_Task description:_ What you return must be the lines from the first one below through the one containing "role in keeping", exactly and with pictures excluded.
Provided records START
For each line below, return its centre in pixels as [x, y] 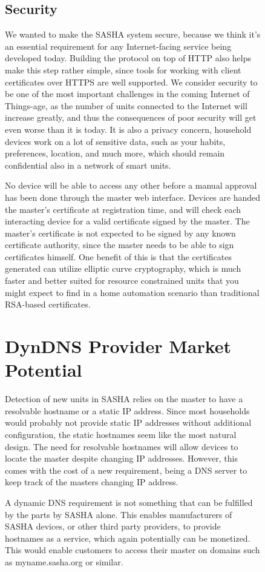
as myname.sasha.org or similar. [64, 561]
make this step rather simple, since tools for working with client [123, 69]
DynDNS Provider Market [118, 346]
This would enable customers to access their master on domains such [132, 550]
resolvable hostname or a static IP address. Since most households [127, 410]
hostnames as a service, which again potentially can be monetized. [128, 538]
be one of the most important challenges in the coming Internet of [127, 94]
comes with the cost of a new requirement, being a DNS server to [126, 470]
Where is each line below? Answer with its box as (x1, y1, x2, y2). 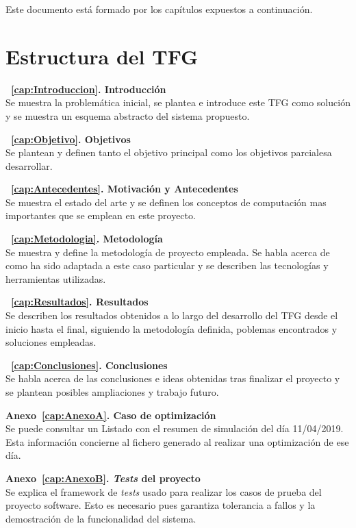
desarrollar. (5, 158, 53, 173)
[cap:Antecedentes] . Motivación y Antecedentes (11, 181, 238, 196)
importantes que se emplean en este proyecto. (5, 208, 196, 223)
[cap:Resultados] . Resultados (11, 294, 149, 309)
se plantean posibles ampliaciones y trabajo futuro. (5, 385, 219, 399)
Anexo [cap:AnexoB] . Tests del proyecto (5, 470, 201, 485)
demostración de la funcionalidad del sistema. (5, 511, 196, 525)
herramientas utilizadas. (5, 271, 106, 286)
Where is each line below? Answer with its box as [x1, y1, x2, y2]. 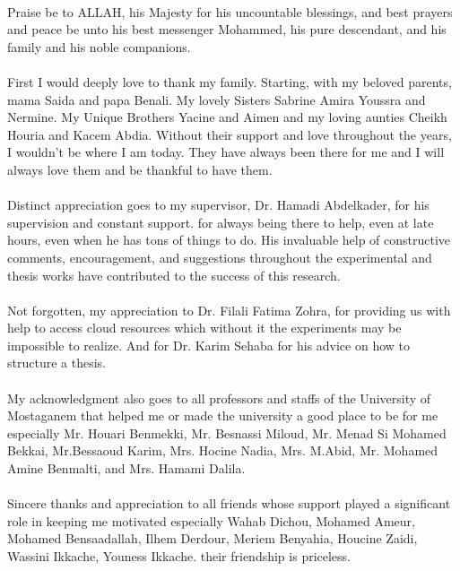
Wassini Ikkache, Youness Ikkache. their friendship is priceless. [7, 547, 352, 565]
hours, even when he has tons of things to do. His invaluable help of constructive [7, 230, 451, 249]
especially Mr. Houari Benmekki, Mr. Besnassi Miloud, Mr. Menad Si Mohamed [7, 423, 447, 442]
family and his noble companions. [7, 37, 191, 56]
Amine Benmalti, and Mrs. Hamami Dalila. [7, 459, 246, 478]
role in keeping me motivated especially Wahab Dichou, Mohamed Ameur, [7, 511, 415, 530]
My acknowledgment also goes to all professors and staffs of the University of [7, 388, 431, 407]
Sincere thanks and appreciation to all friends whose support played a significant [7, 494, 451, 513]
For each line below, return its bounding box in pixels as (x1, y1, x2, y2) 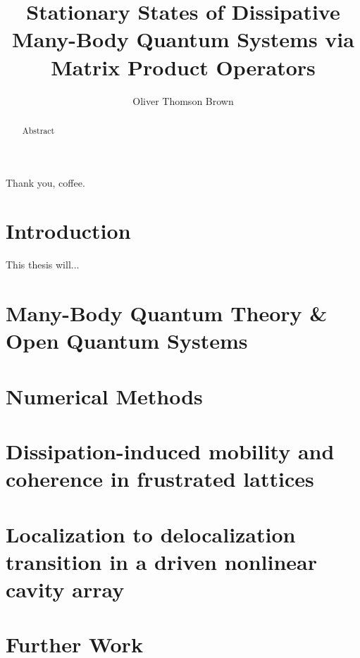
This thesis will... (6, 257, 80, 272)
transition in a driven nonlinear (6, 547, 317, 576)
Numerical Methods (6, 381, 203, 410)
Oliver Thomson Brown (132, 93, 234, 108)
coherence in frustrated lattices (6, 464, 314, 493)
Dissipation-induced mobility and (6, 436, 335, 465)
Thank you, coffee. (6, 175, 85, 190)
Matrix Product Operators (51, 52, 316, 81)
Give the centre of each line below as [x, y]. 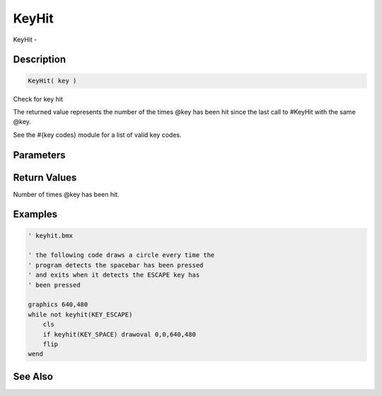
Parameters [39, 155]
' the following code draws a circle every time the [121, 255]
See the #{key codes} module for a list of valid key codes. [97, 135]
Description [40, 60]
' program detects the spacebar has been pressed [116, 265]
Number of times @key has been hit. [66, 194]
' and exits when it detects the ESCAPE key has [114, 275]
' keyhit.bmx [51, 235]
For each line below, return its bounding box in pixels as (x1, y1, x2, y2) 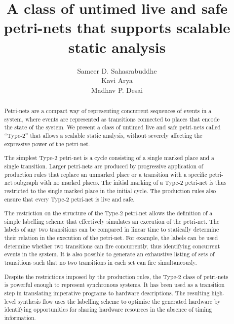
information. (4, 313, 36, 322)
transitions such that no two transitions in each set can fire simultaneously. (4, 258, 197, 267)
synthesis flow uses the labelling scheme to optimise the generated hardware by (17, 297, 221, 305)
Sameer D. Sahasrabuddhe (77, 65, 157, 76)
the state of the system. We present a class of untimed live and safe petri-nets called (4, 123, 221, 131)
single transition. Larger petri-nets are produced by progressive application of (4, 162, 203, 170)
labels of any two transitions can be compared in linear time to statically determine (4, 225, 219, 234)
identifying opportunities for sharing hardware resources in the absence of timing (4, 305, 212, 314)
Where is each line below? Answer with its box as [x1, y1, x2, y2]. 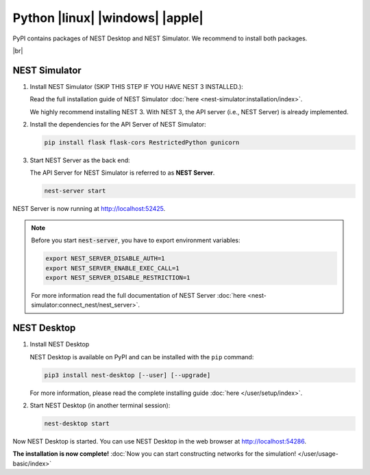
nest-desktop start [44, 420, 110, 427]
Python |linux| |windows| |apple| [12, 10, 204, 25]
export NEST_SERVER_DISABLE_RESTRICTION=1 [45, 274, 190, 281]
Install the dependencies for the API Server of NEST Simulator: [29, 120, 207, 129]
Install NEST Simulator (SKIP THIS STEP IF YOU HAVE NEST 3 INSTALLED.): [29, 82, 243, 90]
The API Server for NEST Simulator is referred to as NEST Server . [29, 168, 215, 177]
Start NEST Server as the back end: [29, 156, 130, 164]
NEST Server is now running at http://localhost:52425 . [12, 205, 166, 213]
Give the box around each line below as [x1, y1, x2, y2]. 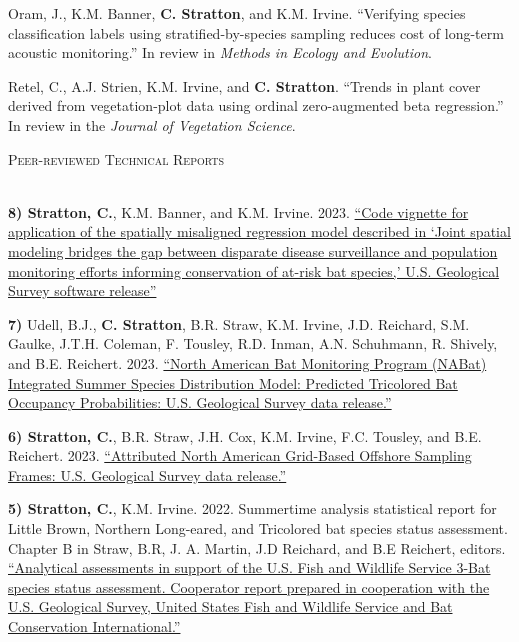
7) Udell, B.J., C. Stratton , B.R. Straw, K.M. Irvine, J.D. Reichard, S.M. [8, 313, 470, 334]
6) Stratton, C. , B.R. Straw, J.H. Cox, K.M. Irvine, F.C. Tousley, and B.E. [8, 425, 482, 446]
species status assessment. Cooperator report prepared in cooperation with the [8, 576, 490, 597]
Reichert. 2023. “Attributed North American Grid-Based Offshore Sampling [8, 445, 472, 466]
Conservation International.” [8, 616, 181, 637]
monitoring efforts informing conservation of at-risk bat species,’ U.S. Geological [8, 260, 500, 281]
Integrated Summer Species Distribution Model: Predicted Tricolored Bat [8, 372, 458, 393]
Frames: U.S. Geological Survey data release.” [8, 464, 287, 485]
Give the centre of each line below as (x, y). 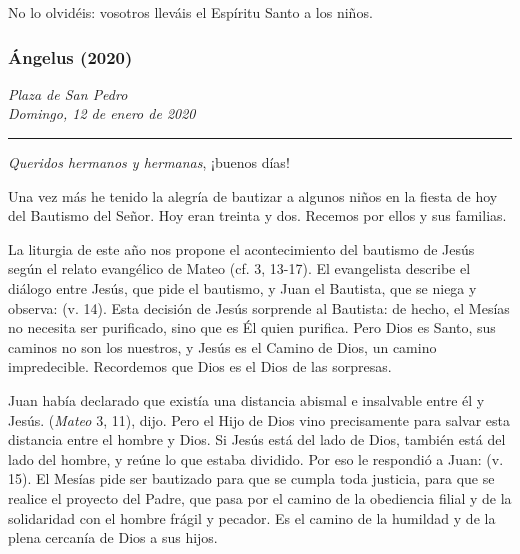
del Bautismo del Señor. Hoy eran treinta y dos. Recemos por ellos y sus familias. (257, 215)
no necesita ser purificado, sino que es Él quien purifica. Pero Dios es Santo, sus (252, 327)
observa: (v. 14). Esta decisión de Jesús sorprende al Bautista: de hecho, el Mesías (259, 307)
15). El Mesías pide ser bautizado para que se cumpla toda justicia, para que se (251, 478)
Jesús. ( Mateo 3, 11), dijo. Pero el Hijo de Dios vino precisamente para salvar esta (259, 419)
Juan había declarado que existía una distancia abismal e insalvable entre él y (246, 399)
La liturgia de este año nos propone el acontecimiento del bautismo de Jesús (241, 248)
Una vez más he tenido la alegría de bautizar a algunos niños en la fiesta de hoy (253, 195)
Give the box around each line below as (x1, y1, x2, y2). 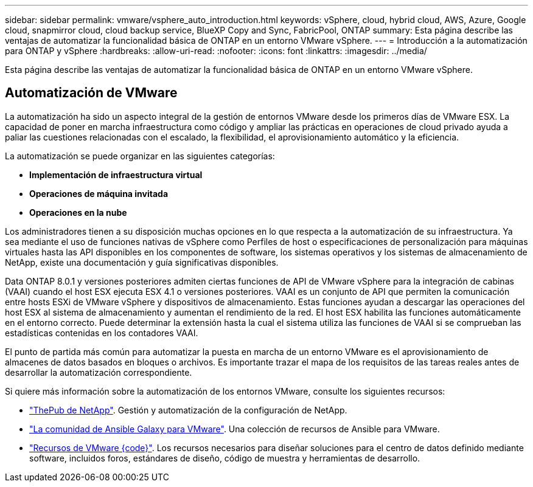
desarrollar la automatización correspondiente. (5, 367, 192, 378)
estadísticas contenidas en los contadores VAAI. (5, 327, 198, 338)
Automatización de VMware (5, 85, 178, 101)
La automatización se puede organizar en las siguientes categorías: (5, 150, 275, 161)
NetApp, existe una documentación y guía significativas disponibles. (5, 257, 279, 268)
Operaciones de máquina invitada (29, 188, 169, 199)
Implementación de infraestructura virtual (29, 169, 203, 180)
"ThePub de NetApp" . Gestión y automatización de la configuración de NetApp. (29, 404, 347, 415)
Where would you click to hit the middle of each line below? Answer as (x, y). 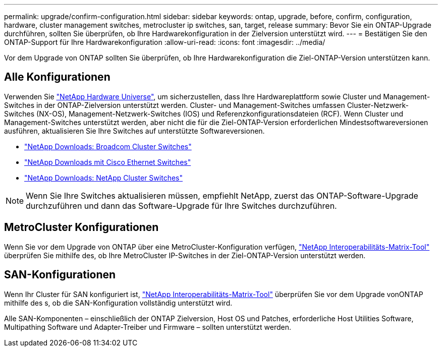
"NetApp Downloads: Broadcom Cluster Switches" (108, 146)
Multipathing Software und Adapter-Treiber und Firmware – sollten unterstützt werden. (148, 327)
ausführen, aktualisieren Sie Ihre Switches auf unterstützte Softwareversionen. (134, 131)
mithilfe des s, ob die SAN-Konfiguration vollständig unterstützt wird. (118, 303)
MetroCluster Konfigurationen (81, 227)
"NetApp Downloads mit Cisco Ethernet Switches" (108, 162)
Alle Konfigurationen (57, 77)
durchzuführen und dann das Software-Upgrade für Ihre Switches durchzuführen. (181, 206)
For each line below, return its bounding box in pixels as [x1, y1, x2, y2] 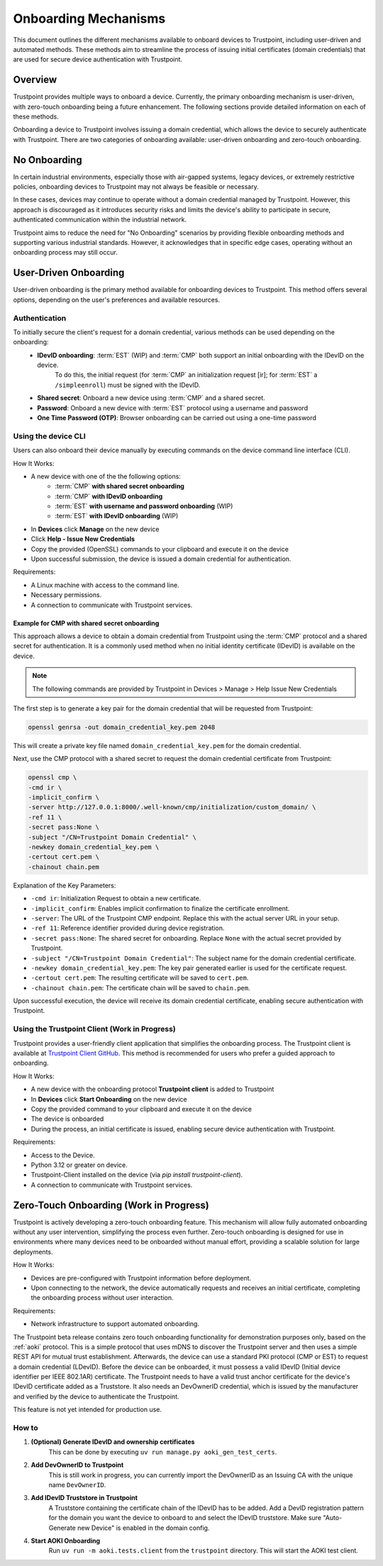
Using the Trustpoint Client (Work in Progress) [13, 1024, 177, 1034]
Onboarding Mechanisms [13, 11, 166, 26]
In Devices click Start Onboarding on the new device [30, 1095, 187, 1103]
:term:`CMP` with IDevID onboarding [55, 492, 163, 500]
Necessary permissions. [30, 591, 102, 599]
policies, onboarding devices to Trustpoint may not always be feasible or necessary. [13, 182, 259, 191]
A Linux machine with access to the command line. [30, 581, 180, 589]
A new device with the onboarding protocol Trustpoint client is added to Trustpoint [30, 1085, 274, 1093]
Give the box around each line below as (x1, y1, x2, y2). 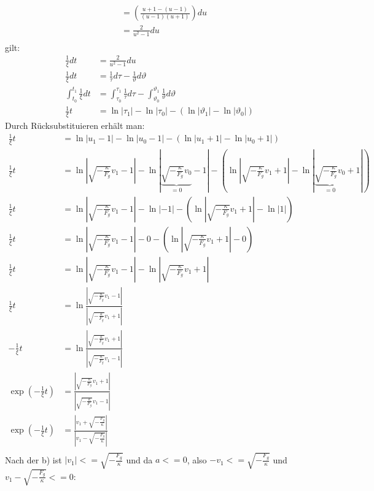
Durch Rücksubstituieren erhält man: (5, 119, 145, 132)
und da (126, 453, 153, 466)
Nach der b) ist (5, 453, 62, 466)
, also (187, 453, 207, 466)
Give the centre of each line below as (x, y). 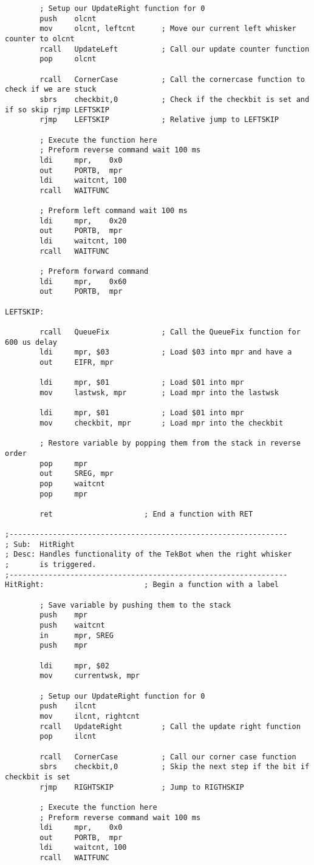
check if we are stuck (51, 90)
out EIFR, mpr (77, 362)
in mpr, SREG (77, 635)
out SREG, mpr (77, 474)
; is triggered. (51, 565)
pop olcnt (68, 59)
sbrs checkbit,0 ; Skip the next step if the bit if (175, 767)
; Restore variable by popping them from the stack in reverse (170, 443)
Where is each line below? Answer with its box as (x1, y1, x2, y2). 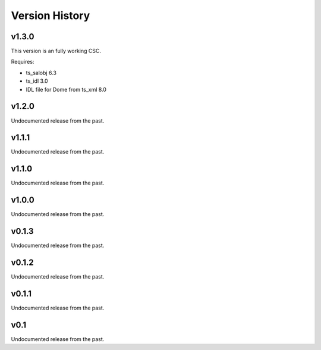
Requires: (11, 58, 34, 65)
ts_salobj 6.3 (26, 69, 56, 76)
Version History (11, 9, 90, 22)
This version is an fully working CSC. (11, 48, 101, 55)
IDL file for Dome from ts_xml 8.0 (26, 86, 107, 93)
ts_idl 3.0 (26, 77, 48, 85)
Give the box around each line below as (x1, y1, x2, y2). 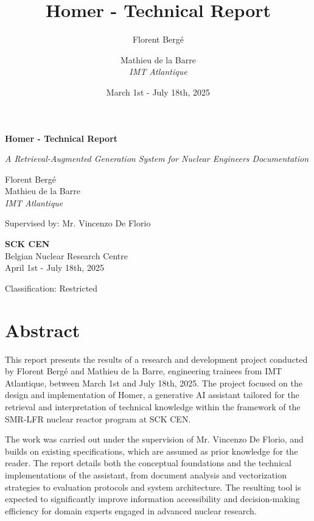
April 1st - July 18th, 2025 (5, 261, 104, 274)
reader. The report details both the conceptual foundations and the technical (5, 456, 291, 469)
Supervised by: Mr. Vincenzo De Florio (5, 217, 151, 229)
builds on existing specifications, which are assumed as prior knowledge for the (5, 444, 298, 457)
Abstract (5, 317, 80, 342)
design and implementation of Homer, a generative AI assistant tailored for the (5, 388, 299, 401)
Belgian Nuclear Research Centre (5, 249, 128, 262)
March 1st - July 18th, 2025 (106, 85, 211, 98)
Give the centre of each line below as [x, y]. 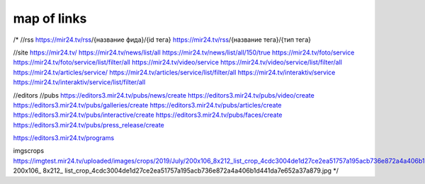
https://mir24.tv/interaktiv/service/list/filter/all [79, 82]
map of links [50, 18]
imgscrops [29, 151]
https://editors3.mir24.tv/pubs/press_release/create [89, 125]
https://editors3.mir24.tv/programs [64, 138]
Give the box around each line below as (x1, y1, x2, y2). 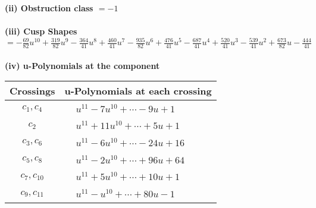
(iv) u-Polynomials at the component (5, 59, 160, 71)
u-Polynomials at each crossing (64, 84, 212, 98)
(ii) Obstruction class (5, 2, 93, 14)
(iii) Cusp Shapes (5, 25, 77, 37)
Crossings (10, 84, 55, 98)
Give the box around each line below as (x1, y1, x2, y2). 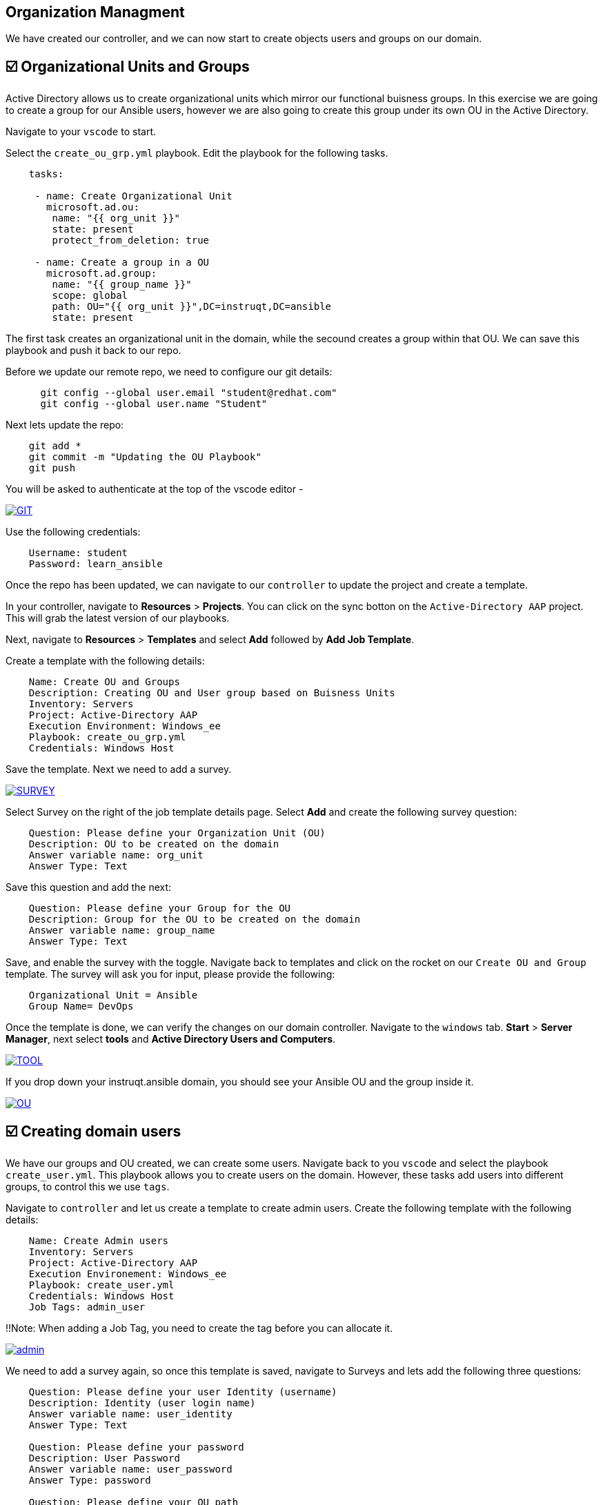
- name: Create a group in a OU (34, 257, 210, 268)
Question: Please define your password (28, 1442, 244, 1453)
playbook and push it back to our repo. (6, 344, 181, 357)
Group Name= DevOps (28, 1001, 134, 1012)
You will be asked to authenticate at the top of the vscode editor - (6, 483, 304, 495)
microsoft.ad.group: (46, 268, 157, 279)
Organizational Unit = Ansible (28, 990, 198, 1001)
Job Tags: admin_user (28, 1301, 146, 1313)
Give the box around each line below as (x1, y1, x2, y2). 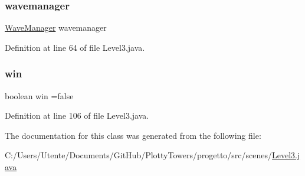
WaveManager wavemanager (5, 21, 107, 34)
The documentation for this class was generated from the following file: (5, 129, 261, 141)
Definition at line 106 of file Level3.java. (5, 109, 149, 122)
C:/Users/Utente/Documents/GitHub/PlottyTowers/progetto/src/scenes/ (5, 149, 273, 161)
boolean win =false (5, 89, 74, 102)
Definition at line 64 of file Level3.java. (5, 41, 145, 53)
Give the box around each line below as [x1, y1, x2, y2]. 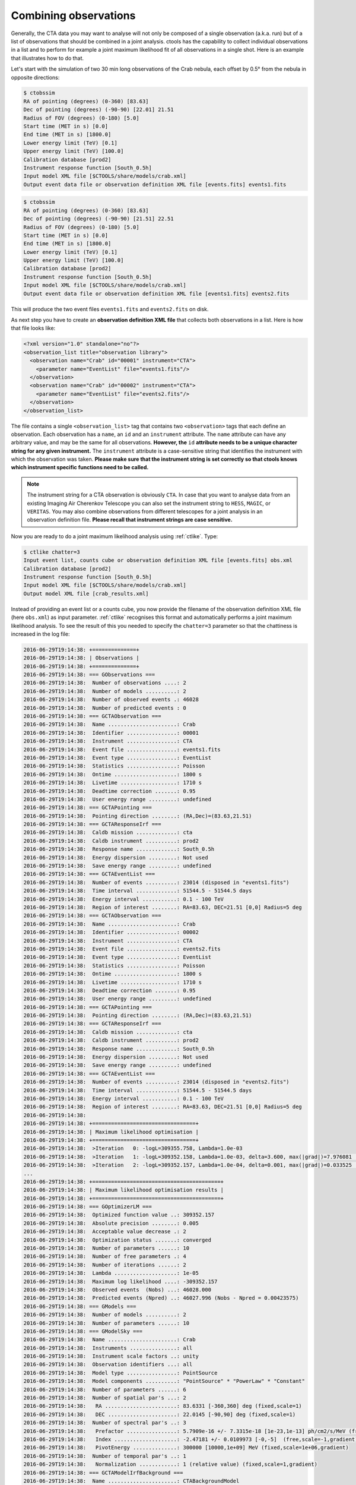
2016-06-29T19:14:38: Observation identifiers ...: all [23, 1361, 193, 1368]
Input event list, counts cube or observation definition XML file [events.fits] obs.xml [23, 557, 293, 564]
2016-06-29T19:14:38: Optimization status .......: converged [23, 1236, 212, 1243]
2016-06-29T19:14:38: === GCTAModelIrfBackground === [23, 1469, 183, 1476]
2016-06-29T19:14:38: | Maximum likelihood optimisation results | [23, 1187, 224, 1193]
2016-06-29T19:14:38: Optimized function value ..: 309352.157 [23, 1212, 215, 1218]
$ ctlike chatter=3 [23, 548, 80, 555]
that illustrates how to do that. [11, 54, 84, 62]
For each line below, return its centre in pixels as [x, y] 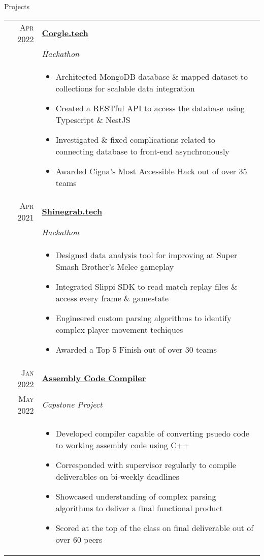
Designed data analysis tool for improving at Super [146, 255]
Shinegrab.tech [72, 211]
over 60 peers [79, 539]
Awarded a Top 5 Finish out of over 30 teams [136, 349]
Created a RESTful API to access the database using [150, 108]
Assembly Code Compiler [94, 378]
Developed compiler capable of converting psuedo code [152, 433]
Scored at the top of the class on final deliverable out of [155, 527]
Provided records END
_Written response:_
For each line below, return its centre in pixels as [x, y] 
as myname.sasha.org or similar. [64, 561]
make this step rather simple, since tools for working with client [123, 69]
DynDNS Provider Market [118, 346]
This would enable customers to access their master on domains such [132, 550]
resolvable hostname or a static IP address. Since most households [127, 410]
hostnames as a service, which again potentially can be monetized. [128, 538]
be one of the most important challenges in the coming Internet of [127, 94]
comes with the cost of a new requirement, being a DNS server to [126, 470]
Where is each line below? Answer with its box as (x1, y1, x2, y2). 
desarrollar. (5, 158, 53, 173)
[cap:Antecedentes] . Motivación y Antecedentes (11, 181, 238, 196)
importantes que se emplean en este proyecto. (5, 208, 196, 223)
[cap:Resultados] . Resultados (11, 294, 149, 309)
se plantean posibles ampliaciones y trabajo futuro. (5, 385, 219, 399)
Anexo [cap:AnexoB] . Tests del proyecto (5, 470, 201, 485)
demostración de la funcionalidad del sistema. (5, 511, 196, 525)
herramientas utilizadas. (5, 271, 106, 286)
Where is each line below? Answer with its box as [x1, y1, x2, y2]. 
Wassini Ikkache, Youness Ikkache. their friendship is priceless. [7, 547, 352, 565]
hours, even when he has tons of things to do. His invaluable help of constructive [7, 230, 451, 249]
especially Mr. Houari Benmekki, Mr. Besnassi Miloud, Mr. Menad Si Mohamed [7, 423, 447, 442]
family and his noble companions. [7, 37, 191, 56]
Amine Benmalti, and Mrs. Hamami Dalila. [7, 459, 246, 478]
role in keeping me motivated especially Wahab Dichou, Mohamed Ameur, [7, 511, 415, 530]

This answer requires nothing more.